Ellen Greene, a spokeswoman for Barnabas Health, said Mr. Del Mauro’s retirement package was “a function of over four decades of service and reflects his exceptional legacy.” Nearly $14 million was a cumulative payout from a deferred retirement plan, she said, and the remainder included base compensation, a bonus and an incentive plan
Ms. Greene also said Barnabas’s compensation program follows I.R.S. rules and is established by an executive compensation committee with “guidance from a nationally recognized compensation consultant.”
In many areas, the health care industry is home to the top earning executives in the nonprofit sector.
And studies suggest that administrative costs make up 20 to 30 percent of the United States health care bill, far higher than in any other country.

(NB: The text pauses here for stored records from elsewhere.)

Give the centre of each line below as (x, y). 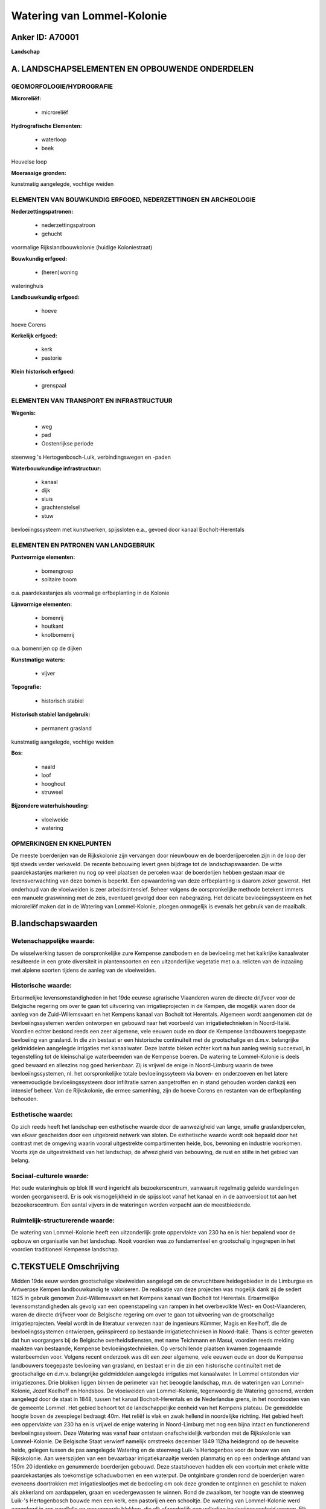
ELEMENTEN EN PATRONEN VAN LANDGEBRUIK (83, 545)
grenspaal (54, 385)
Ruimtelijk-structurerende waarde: (63, 1220)
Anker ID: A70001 (45, 37)
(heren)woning (60, 272)
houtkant (52, 626)
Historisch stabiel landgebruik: (51, 715)
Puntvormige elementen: (43, 557)
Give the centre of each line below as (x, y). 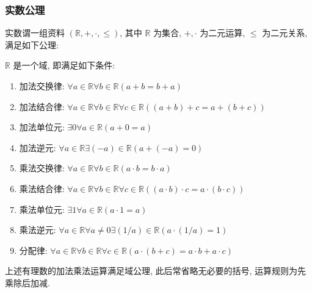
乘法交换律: (42, 168)
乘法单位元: (42, 209)
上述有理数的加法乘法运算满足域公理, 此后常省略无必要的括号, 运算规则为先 (156, 271)
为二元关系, (285, 33)
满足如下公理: (32, 44)
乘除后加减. (27, 282)
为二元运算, (223, 33)
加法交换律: (42, 86)
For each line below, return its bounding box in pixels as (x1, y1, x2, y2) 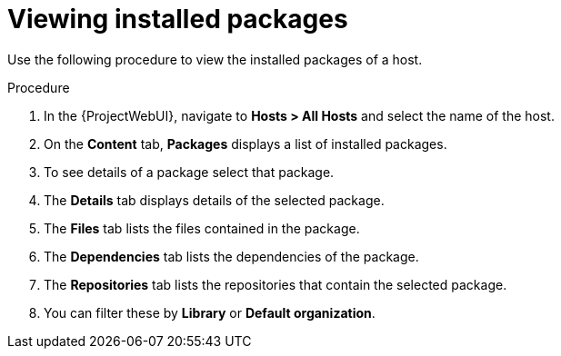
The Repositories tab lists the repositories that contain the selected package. (44, 276, 507, 292)
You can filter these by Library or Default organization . (44, 304, 376, 321)
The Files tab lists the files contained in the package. (44, 220, 360, 236)
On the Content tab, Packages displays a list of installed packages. (44, 135, 447, 152)
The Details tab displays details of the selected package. (44, 192, 385, 208)
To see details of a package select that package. (44, 163, 335, 180)
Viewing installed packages (7, 4, 348, 35)
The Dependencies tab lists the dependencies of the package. (44, 248, 419, 264)
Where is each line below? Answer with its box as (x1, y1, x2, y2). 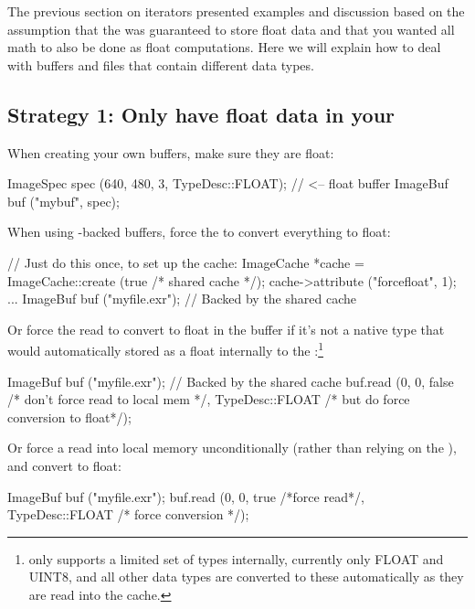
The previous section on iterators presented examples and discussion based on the (7, 2, 465, 20)
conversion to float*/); (7, 407, 132, 426)
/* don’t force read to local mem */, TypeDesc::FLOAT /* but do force (7, 390, 410, 409)
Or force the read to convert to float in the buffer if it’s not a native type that (7, 319, 445, 338)
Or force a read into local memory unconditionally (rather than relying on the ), (7, 438, 457, 457)
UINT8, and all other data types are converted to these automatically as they (28, 567, 464, 586)
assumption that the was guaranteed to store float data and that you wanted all (7, 19, 455, 38)
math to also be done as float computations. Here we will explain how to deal (7, 37, 441, 57)

American insurers, meanwhile, spent $606 per person on administrative costs, more than twice as much as in any other developed country and more than three times as much as many, according to a study by the Commonwealth Fund.
As a result of the system’s complexity, there are many jobs descriptions for positions that often don’t exist elsewhere: medical coders, claims adjusters, medical device brokers, drug purchasers — not to mention the “navigators” created by the Affordable Care Act.

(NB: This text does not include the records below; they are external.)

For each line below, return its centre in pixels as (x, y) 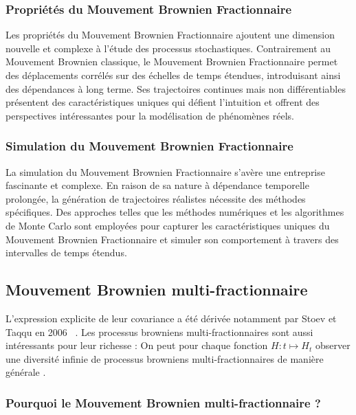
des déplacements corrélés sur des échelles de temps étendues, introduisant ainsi (173, 75)
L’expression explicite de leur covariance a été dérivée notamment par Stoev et (171, 318)
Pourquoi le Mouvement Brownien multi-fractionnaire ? (163, 402)
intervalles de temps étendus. (66, 253)
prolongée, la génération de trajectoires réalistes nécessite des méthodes (156, 198)
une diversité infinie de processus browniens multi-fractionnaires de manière (165, 358)
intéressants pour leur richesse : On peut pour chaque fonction (137, 345)
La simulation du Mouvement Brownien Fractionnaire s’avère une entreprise (165, 171)
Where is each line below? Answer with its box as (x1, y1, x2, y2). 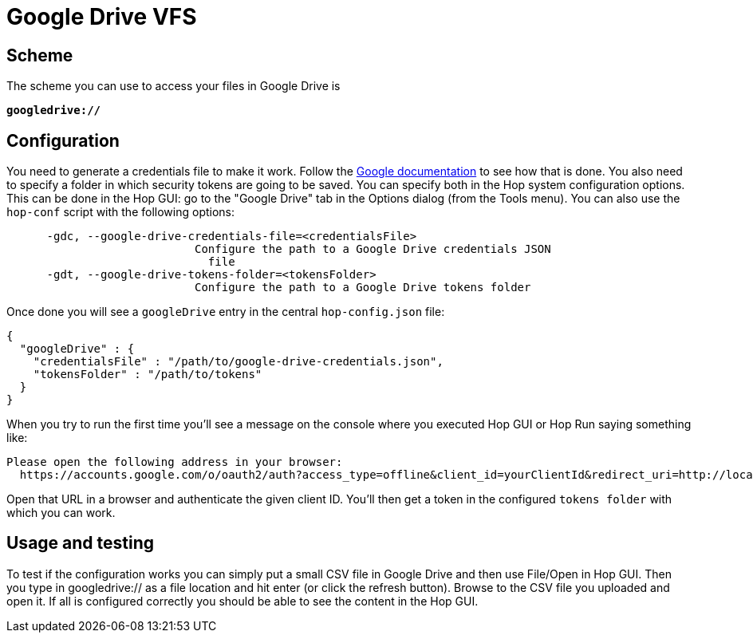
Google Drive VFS (6, 3, 197, 30)
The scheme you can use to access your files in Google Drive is (6, 79, 341, 93)
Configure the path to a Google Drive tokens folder (195, 281, 531, 294)
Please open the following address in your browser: (6, 456, 343, 469)
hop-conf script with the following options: (6, 205, 235, 219)
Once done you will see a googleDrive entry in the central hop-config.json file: (6, 305, 445, 319)
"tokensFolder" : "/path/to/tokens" (33, 368, 262, 381)
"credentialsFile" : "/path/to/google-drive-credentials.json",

Among doctors, there is growing frustration over the army of businesspeople around them and the impact of administrative costs, which are reflected in inflated charges for medical services.
“Most doctors want to do well by their patients,” said Dr. Abeel A. Mangi, a cardiothoracic surgeon at the Yale School of Medicine, who is teaming up with a group at the Yale School of Management to better evaluate cost and outcomes in his department. “Other constituents, such as device manufacturers, pharmaceutical companies and even hospital administrators, may not necessarily have that perspective.”
Doctors are beginning to push back: Last month, 75 doctors in northern Wisconsin took out an advertisement in The Wisconsin State Journal demanding widespread health reforms to lower prices, including penalizing hospitals for overbuilding and requiring that 95 percent of insurance premiums be used on medical care. The movement was ignited when a surgeon, Dr. Hans Rechsteiner, discovered that a brief outpatient appendectomy he had performed for a fee of $1,700 generated over $12,000 in hospital bills, including $6,500 for operating room and recovery room charges.
It’s worth noting that the health care industry is staffed by some of the lowest as well as highest paid professionals in any business. The average staff nurse is paid about $61,000 a year, and an emergency medical technician earns just about minimum wage, for a yearly income of $27,000, according to the Compdata analysis. Many medics work two or three jobs to make ends meet.
“It’s stressful, dirty, hard work, and the burnout rate is high,” said Tom McNulty, a 19-year-old college student who volunteers for an ambulance corps outside Rochester. Though he finds it fulfilling, he said he would not make it a career: “Financially, it’s not feasible.”
Elisabeth Rosenthal is a reporter for The New York Times who is writing a series about the cost of health care, “Paying Till It Hurts.”
Correction: May 18, 2014
An earlier version of the headline for this article was revised to more precisely capture the principal insight offered by the news analysis."